The Wanderer
- Author: Apollon Maykov
- Original title: Странник
- Language: Russian
- Genre: Poem
- Publication date: 1867
- Publication place: Russia
- Media type: Print (hardback & paperback)

= The Wanderer (Maykov poem) =

The Wanderer (Strannik, Стра́нник) is a poem about a Russian wanderer, by Apollon Maykov, first published in the No.1, January 1867 issue of The Russian Messenger.
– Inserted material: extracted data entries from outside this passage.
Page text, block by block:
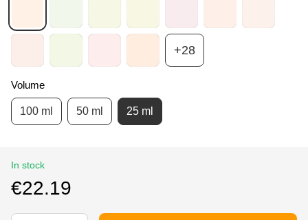
+28
Volume
100 ml 50 ml 25 ml
In stock
€22.19
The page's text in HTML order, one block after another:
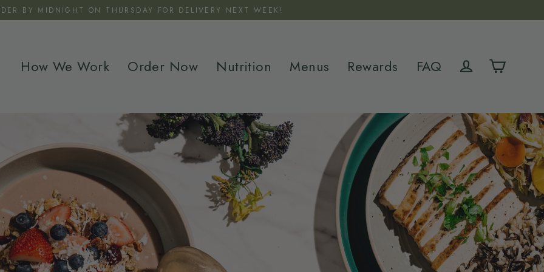
BY MIDNIGHT ON THURSDAY FOR DELIVERY NEXT WEEK!
How We Work Order Now Nutrition Menus Rewards
FAQ
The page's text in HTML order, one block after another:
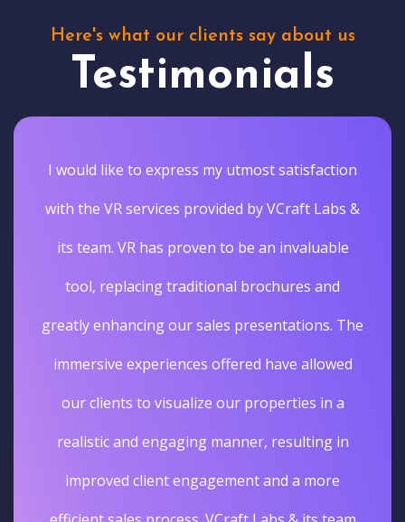
Here's what our clients say about us
Testimonials
I would like to express my utmost satisfaction
with the VR services provided by VCraft Labs &
its team. VR has proven to be an invaluable
tool, replacing traditional brochures and
greatly enhancing our sales presentations. The
immersive experiences offered have allowed
our clients to visualize our properties in a
realistic and engaging manner, resulting in
improved client engagement and a more
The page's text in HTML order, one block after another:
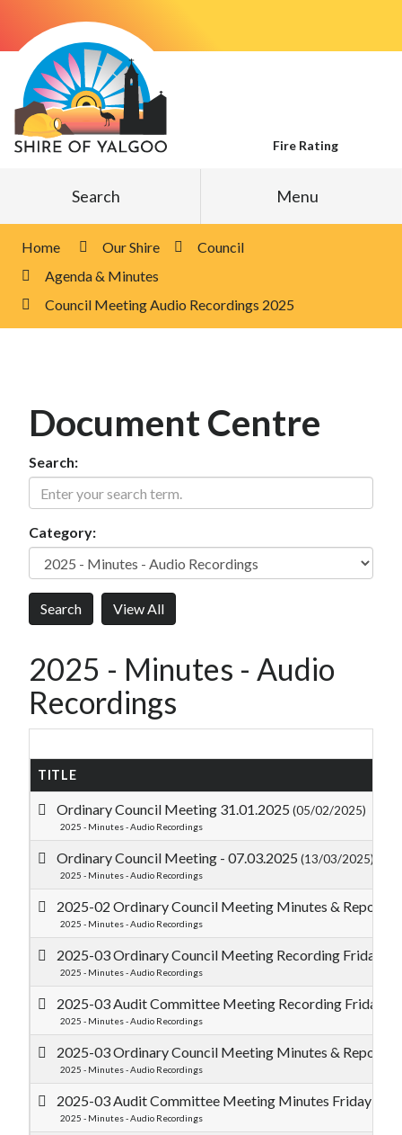
Content
Fire Rating
Search Menu
Home Our Shire
Council
Agenda & Minutes
Council Meeting Audio Recordings 2025
Document Centre
Search:
Category:
2025 - Minutes - Audio
Recordings
TITLE
Ordinary Council Meeting 31.01.2025(05/02/2025)
2025 - Minutes - Audio Recordings
Ordinary Council Meeting - 07.03.2025(13/03/2025)
2025 - Minutes - Audio Recordings
2025-02 Ordinary Council Meeting Minutes & Reports
2025 - Minutes - Audio Recordings
2025-03 Ordinary Council Meeting Recording Friday
2025 - Minutes - Audio Recordings
2025-03 Audit Committee Meeting Recording Friday
2025 - Minutes - Audio Recordings
2025-03 Ordinary Council Meeting Minutes & Reports
2025 - Minutes - Audio Recordings
2025-03 Audit Committee Meeting Minutes Friday 28
2025 - Minutes - Audio Recordings
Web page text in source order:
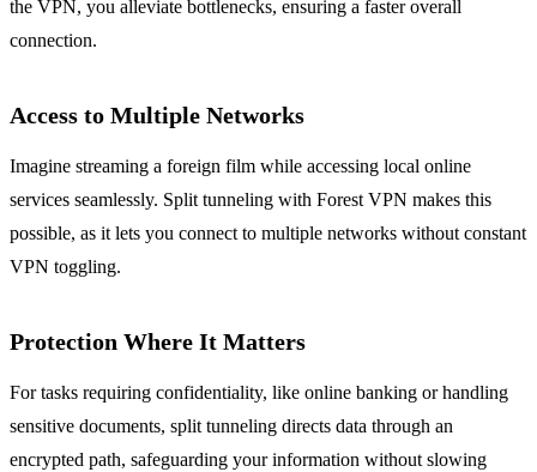
the VPN, you alleviate bottlenecks, ensuring a faster overall
connection.
Access to Multiple Networks
Imagine streaming a foreign film while accessing local online
services seamlessly. Split tunneling with Forest VPN makes this
possible, as it lets you connect to multiple networks without constant
VPN toggling.
Protection Where It Matters
For tasks requiring confidentiality, like online banking or handling
sensitive documents, split tunneling directs data through an
encrypted path, safeguarding your information without slowing
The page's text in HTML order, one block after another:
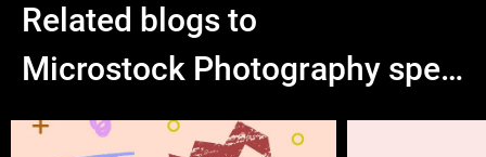
Related blogs to
Microstock Photography specialists
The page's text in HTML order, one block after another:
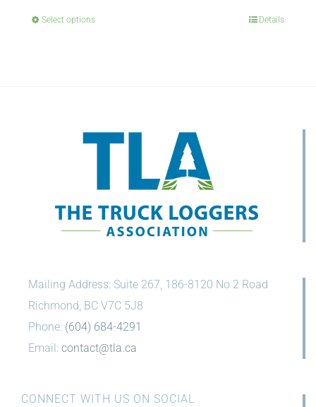
Select options Details
Mailing Address: Suite 267, 186-8120 No 2 Road
Richmond, BC V7C 5J8
Phone: (604) 684-4291
Email: contact@tla.ca
CONNECT WITH US ON SOCIAL
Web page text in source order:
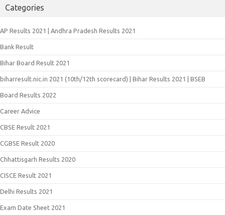
Categories
AP Results 2021 | Andhra Pradesh Results 2021
Bank Result
Bihar Board Result 2021
biharresult.nic.in 2021 (10th/12th scorecard) | Bihar Results 2021 | BSEB
Board Results 2022
Career Advice
CBSE Result 2021
CGBSE Result 2020
Chhattisgarh Results 2020
CISCE Result 2021
Delhi Results 2021
Exam Date Sheet 2021
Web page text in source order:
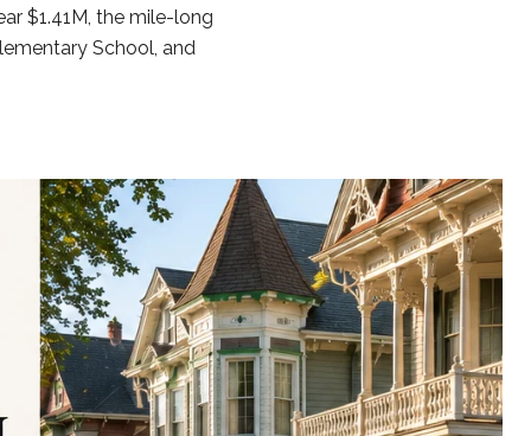
$1.41M, the mile-long
School, and
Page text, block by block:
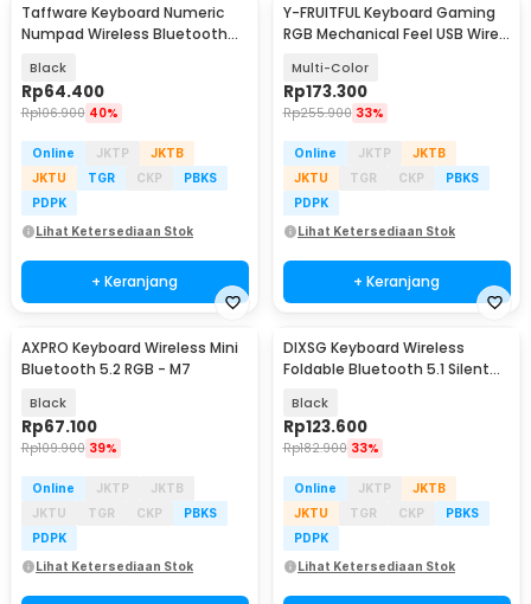
Taffware Keyboard Numeric
Numpad Wireless Bluetooth
Black
Rp64.400
Rp106.900 40%
Online JKTP
JKTB
JKTU
TGR CKP
PBKS
PDPK
Lihat Ketersediaan Stok
+ Keranjang
Y-FRUITFUL Keyboard Gaming
RGB Mechanical Feel USB Wired
Multi-Color
Rp173.300
Rp255.900 33%
Online JKTP
JKTB
JKTU
TGR CKP
PBKS
PDPK
Lihat Ketersediaan Stok
+ Keranjang
AXPRO Keyboard Wireless Mini
Bluetooth 5.2 RGB - M7
Black
Rp67.100
Rp109.900 39%
Online JKTP
JKTB
JKTU
TGR CKP
PBKS
PDPK
Lihat Ketersediaan Stok
DIXSG Keyboard Wireless
Foldable Bluetooth 5.1 Silent
Black
Rp123.600
Rp182.900 33%
Online JKTP
JKTB
JKTU
TGR CKP
PBKS
PDPK
Lihat Ketersediaan Stok
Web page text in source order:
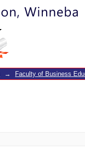
→ Faculty of Business
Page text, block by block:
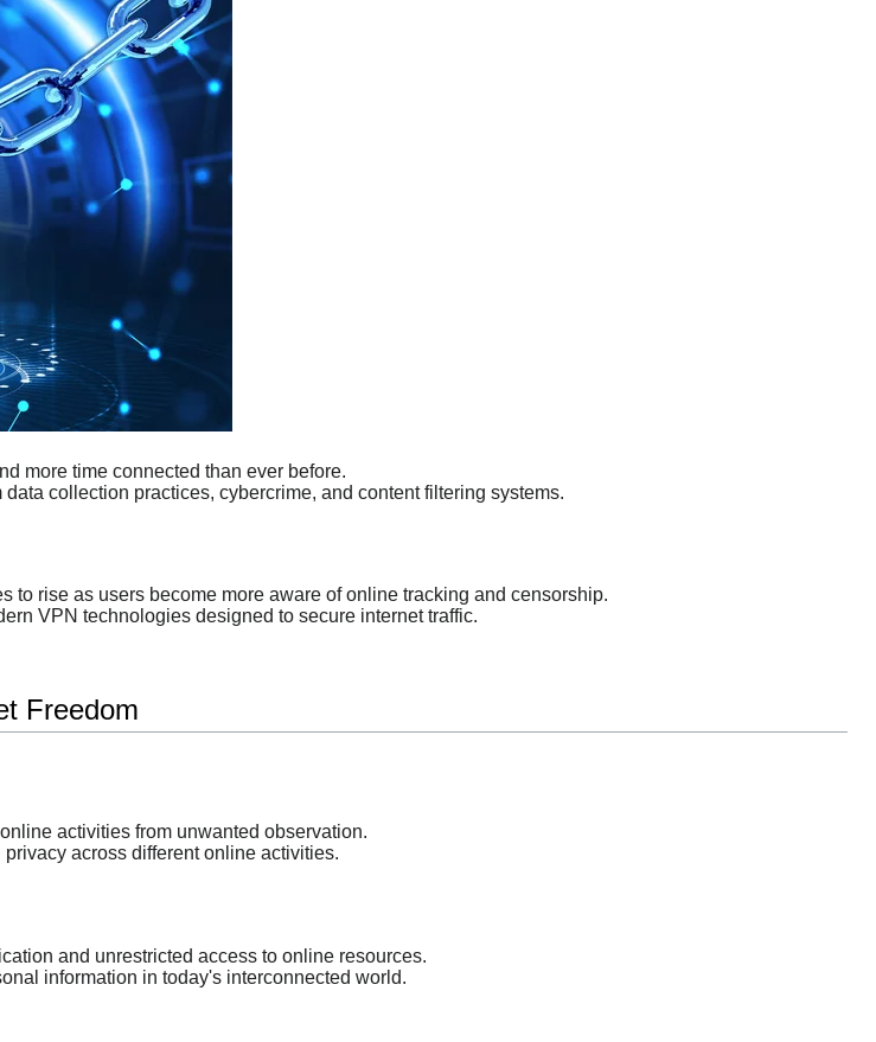
more time connected than ever before.
collection practices, cybercrime, and content filtering systems.
to rise as users become more aware of online tracking and censorship.
VPN technologies designed to secure internet traffic.
Freedom
activities from unwanted observation.
across different online activities.
and unrestricted access to online resources.
information in today's interconnected world.
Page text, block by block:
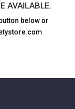
AVAILABLE.
below or
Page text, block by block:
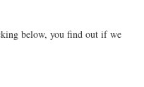
below, you find out if we
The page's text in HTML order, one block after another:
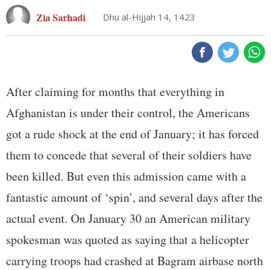
Zia Sarhadi Dhu al-Hijjah 14, 1423
After claiming for months that everything in
Afghanistan is under their control, the Americans
got a rude shock at the end of January; it has forced
them to concede that several of their soldiers have
been killed. But even this admission came with a
fantastic amount of ‘spin’, and several days after the
actual event. On January 30 an American military
spokesman was quoted as saying that a helicopter
carrying troops had crashed at Bagram airbase north
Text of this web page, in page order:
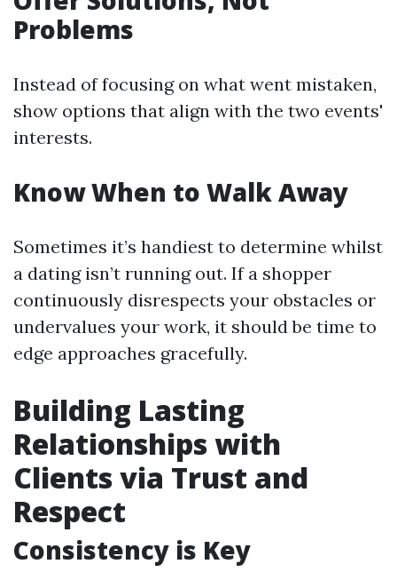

It was dedicated to Fyodor Tyutchev and subtitled: "First part of the drama The Thirsty One".

==History==
In his commentaries to the first, magazine version of the poem, Maykov explained: Beguny (The Runaways) or The Wanderers, or the Sopelsky Agreement (Sopelkovskoye soglasiye), after the Sopelki village where they were based, are all the names for a priestless sect, representing one of the raskol's extreme factions. The wanderer has to leave behind everything that he’s ever owned, sever all of his social and family ties so as to start living "as a Christ's man".

In the same commentaries, the author mentioned several of the sources he used: The Historical Sketches of Russian Priesthood by Pavel Melnikov (part 1, Moscow, 1864), Stories from the History of the Old Believers by S. Maksimov (St Petersburg, 1861), Songs Collected by P. V. Kireevsky (4th issue, Moscow, 1862), works by the raskol scholar N. I. Subbotin. Working upon the language, he studied Avvakum's literary legacy and some old Russian Bible-based texts.

The plot of the poem (or the Scene, as Maykov has defined it) was based on Melnikov's novel Grisha. Maykov omitted many trivial scenes as well as the episode of his "temptation by romantic passions", but strengthened the final, adding a scene of arson which was absent in Melnikov's novel.

The first reading of "The Wanderer" took place on December 3, 1866, at a Karamzin soirée. The poem was praised by Fyodor Dostoyevsky, who called it Maykov's masterpiece. "I've heard it on many occasions in different houses but still am never tired of hearing it each time discovering in it something new. Everybody's enraptured," he wrote.